This is a summary of the history of the universe, life on Earth and humanity, all belonging to the same picture shown in seven different time scales. It is in fact a reminder I made for my own use, like a summary of the course material a student prepares before an exam. (This was something I was particularly good at as a student, and I now realize that most of my personal work too is of that nature. I’ll remember this if I ever need an “artist’s statement”. If I ever become an artist.)

After publishing this, quite a lot of people have said that they want to hang a print of it on their wall. High-quality prints of different sizes and materials of The Big Picture in Seven Scales can be bought here, with worldwide shipping. (The png file you see on the web isn’t good for printing.)

The initial plan was to represent everything on one very lengthy line at one scale and produce a print to hang on some large enough wall so that the viewer can intuitively sense the amounts of time in question. For the screen medium – and for regular walls – this was not very practical so I did this version with seven scales, though I still plan to do the big version, at least 15 meters long.
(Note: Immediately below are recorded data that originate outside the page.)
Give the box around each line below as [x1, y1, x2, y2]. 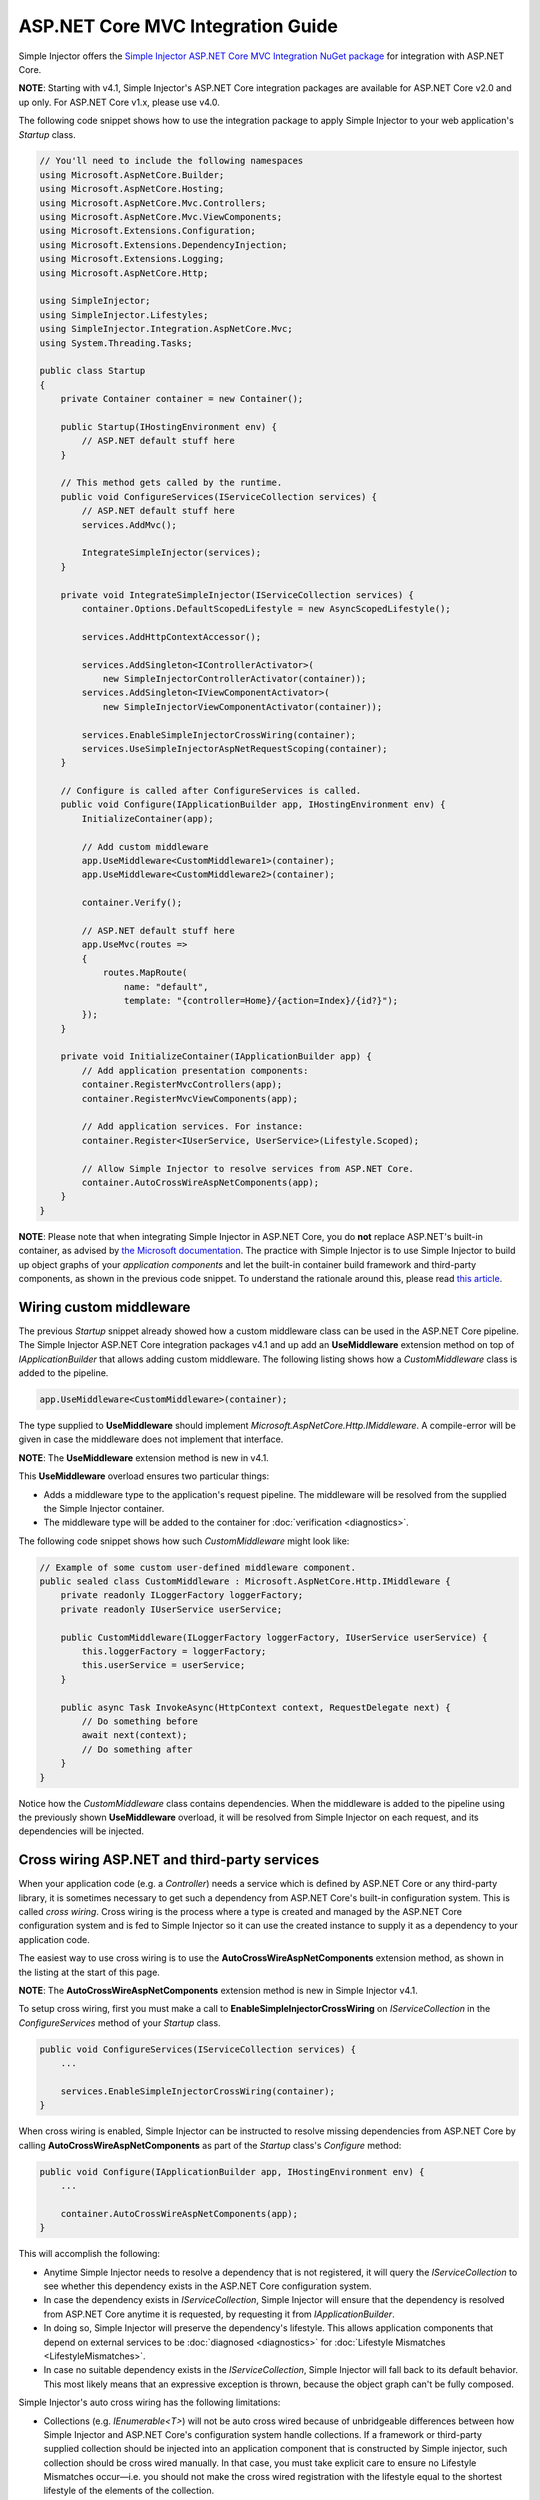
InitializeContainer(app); [81, 813, 214, 824]
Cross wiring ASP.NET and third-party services [18, 1851, 320, 1869]
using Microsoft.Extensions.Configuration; [39, 225, 257, 237]
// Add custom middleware [81, 841, 209, 852]
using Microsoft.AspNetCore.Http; [39, 267, 209, 279]
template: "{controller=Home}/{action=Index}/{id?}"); [123, 995, 399, 1006]
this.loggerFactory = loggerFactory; [81, 1646, 267, 1657]
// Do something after [81, 1743, 194, 1755]

My main purpose with this thing was to give a sense of how tiny our time scales are compared to the larger scheme of things, in one look. For this reason, the key feature of this visualization to me is the gray gradients relating the different scales to one another. And that’s why I stick with an oldschool flat-out one-image version instead of a fancy interactive one with zooming in and out. (It has nothing to do with my personal dislike for interaction.) By the way, I find the fact that all this immediate visual information is embedded in a 104 kilobyte image file terribly pleasing.

Dates are of course approximate. I first wanted to cite the sources for the information here but after some point of my research they became just too numerous to keep track of as I cross-checked everything in multiple sources. (When different dates were given at different sources, I chose to use something in between. Luckily there isn’t too much controversy; everybody agrees that Mayans came after the dawn of multicellular life.) In any case, I believe the information here is as public domain as can be. I will just hyperlink the sources of the linegraphs I included: the atmosphere oxygenation, the global mean temperature for 160.000 years, the world human population and the global mean temperature anomalies for 150 years.
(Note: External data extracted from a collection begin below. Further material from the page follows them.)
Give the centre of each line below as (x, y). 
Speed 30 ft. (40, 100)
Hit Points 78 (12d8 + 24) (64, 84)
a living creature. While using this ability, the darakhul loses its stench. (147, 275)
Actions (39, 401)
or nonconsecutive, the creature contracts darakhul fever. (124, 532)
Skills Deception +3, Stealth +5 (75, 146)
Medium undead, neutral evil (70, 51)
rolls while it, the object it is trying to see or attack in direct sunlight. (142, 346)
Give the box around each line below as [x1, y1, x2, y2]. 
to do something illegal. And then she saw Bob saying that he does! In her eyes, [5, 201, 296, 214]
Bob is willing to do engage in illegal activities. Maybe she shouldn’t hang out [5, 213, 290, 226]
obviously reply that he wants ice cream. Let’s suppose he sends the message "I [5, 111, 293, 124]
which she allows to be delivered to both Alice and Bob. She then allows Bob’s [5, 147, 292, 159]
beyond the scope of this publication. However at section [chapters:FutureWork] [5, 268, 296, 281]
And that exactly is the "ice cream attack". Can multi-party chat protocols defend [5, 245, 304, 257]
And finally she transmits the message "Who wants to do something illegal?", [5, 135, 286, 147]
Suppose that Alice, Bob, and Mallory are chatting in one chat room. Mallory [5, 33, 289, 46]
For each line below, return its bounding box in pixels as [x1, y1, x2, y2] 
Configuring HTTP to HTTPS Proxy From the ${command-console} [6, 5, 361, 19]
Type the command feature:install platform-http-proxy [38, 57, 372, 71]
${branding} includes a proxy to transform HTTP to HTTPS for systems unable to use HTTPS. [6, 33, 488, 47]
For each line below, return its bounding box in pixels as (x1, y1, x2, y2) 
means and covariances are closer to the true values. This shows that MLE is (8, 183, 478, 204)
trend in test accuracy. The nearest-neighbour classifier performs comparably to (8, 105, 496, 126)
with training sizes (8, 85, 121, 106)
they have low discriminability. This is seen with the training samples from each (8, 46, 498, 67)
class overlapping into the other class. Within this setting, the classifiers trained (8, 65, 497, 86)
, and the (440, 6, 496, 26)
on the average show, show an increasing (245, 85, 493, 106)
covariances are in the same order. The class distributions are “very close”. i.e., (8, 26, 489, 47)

While researching for the temperature data I had a chance to form a more informed opinion on the issue of global warming but here I won’t go into the discussions of whether it is real, human-induced or dangerous; I tried to stay as neutral as possible by showing temperature graphs at two different time scales, both accepted and used by people on both sides of the argument. If anything my visualization just says “Yes, the global mean temperature is fluctuating in every time scale, and yes, in the scale of the last 100 years we are seeing a warming trend.” – these two statements, I believe, are not debated. (This page by the University Corporation for Atmospheric Research is by far the most clear, concise and structured one I saw on the basics of global warming, and although it’s on the “warmist” side it could be a good starting point for any curious person no matter his/her inclination on this politically charged issue.)

Some of the information on The Big Picture is less conclusive than the majority and perhaps I should add a few explanations for those.
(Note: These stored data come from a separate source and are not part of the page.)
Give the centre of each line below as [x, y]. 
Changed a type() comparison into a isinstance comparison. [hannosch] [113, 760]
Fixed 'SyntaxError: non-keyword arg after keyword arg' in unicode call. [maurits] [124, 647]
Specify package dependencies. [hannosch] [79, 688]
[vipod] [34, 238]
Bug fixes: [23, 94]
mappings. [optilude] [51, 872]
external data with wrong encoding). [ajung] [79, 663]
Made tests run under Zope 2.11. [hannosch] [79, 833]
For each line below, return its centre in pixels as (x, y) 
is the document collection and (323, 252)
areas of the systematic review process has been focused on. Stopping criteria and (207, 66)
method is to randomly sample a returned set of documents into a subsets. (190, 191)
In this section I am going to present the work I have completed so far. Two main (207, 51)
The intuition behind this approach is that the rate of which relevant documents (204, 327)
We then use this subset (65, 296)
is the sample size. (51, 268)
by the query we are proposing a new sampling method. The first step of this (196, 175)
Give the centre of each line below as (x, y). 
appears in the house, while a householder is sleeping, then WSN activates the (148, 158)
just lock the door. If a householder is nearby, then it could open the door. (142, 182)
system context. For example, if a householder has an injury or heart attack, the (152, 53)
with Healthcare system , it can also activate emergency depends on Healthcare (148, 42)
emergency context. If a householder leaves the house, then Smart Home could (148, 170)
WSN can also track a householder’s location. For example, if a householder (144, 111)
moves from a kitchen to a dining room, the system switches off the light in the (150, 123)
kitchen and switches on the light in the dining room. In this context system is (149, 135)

  • The RNA World hypothesis about the origin of life may be impossible to confirm but I observe that it’s the most popular one among scientists, and I was assured enough when I saw it favored in the prestigious Molecular Biology of the Cell (Fifth Edition).
  • The dates for the beginning of sexual reproduction are also vague, and I have nothing to say about that. I just wanted to give you a piece of advice based upon my experience: don’t ever google “sex” if you want information on the evolution of sexual reproduction. Just don’t. The world doesn’t work like that.
  • There’s some recent findings, published in Nature in 2010, that suggests that multicellular life may have begun as early as 2.1 billion years ago but I chose to stick with the status quo on that because the paper’s too fresh.
  • There’s also some new findings (Science, 2005) suggesting, contrary to what we knew, that grasses may have evolved before the end of dinosaurs. (Just a cool way of saying “They found grass in fossilized dinosaur dung”.) Here I was convinced enough to have it their way.
  • There are people who claim that the Moon landing was faked. There are also people who claim that everything popped into existence 6000 years ago. Just so you know.

One terminology note: The dinosaurs – that are extinct – are dubbed “non-avian dinosaurs” today by scientists because we’re sure that birds are technically dinosaurs too. So we mustn’t say that “dinosaurs”, in their entirety, are extinct. However, as Jack Horner reminds us, all the kids in the world know that birds are not really cool enough to be dinosaurs.

Please don’t hesitate to contact me via comments below or email if you think there are corrections to be made, very important things to add, etc. I’m sure it’ll need updating in future, thus the “v1.2″ in the title.

My thanks go to Bilge Kobaş, Amaç Herdağdelen and Eser Aygün for their useful and challenging comments, as always. Eser has suggested that I should also add the future of the universe and at first I loved the idea. However, when I did research for the future scenarios for humanity, the Earth and the universe, I realized that there are too many alternatives – nearly all of them speculative – and it would be misleading if I chose between them and omit the rest. The historical information displayed in this work is obviously much more conclusive compared to our predictions about the future, and adding those predictions here would unfairly diminish the reliability of the former. Maybe I can do another version just for the alternative future scenarios. In future. That’s one scenario.

I dedicate this piece to mom, who has made sure, recently and on many past occasions, that I stayed sane enough to be spending time on these things.

Dawkins vs Gould: Survival of the FittestDawkins vs Gould: Survival of the Fittest by Kim Sterelny

I had low expectations for this book because of its (typographically) cheesy cover design and clumsy typesetting. In the end it made me want to read his other books.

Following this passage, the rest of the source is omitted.